The report, supported by a grant from the Laura and John Arnold Foundation, found that 40 states have laws on the books that allow judges or other government officials to charge young people for “free” counsel—court-appointed attorneys and public defenders. Public defenders around the country confirmed that these fees are levied against young people and their families, even when the court has determined them to be too poor to hire counsel themselves. The fees can be substantial.  In some states, youth and families may be required to reimburse the court at rates of hundreds of dollars an hour for the assistance of counsel. 

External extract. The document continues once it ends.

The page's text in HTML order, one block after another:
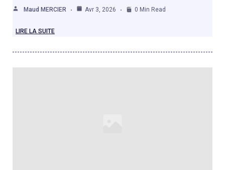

The Constitution establishes a right to counsel to ensure that an individual’s liberty cannot be taken away without a fair trial. The United States Supreme Court has made clear that states must therefore provide attorneys for those who cannot afford them. When states require young people and their families to pay for attorneys provided by the state, they erode this constitutional right. 

According to Juvenile Law Center Associate Director and co-author of the report, Jessica Feierman, this may have serious implications for youth. 

“Children’s access to justice shouldn’t depend on their access to money,” said Feierman. “When faced with fees, however, many youth choose to plead guilty or appear in court without a lawyer. This heightens their risk of being deprived of their liberty, separated from their families, and incarcerated.”

Racial and economic disparities are pervasive in our justice system. The report shows how the cost of counsel may heighten these disparities. According to Juvenile Law Center staff attorney and report co-author Nadia Mozaffar, “Young people of color are more likely to be arrested and prosecuted than white children who engage in the same behaviors. Costs and fees, including the cost of counsel, exacerbate these racial disparities by creating additional financial consequences in a system that is already racially biased.”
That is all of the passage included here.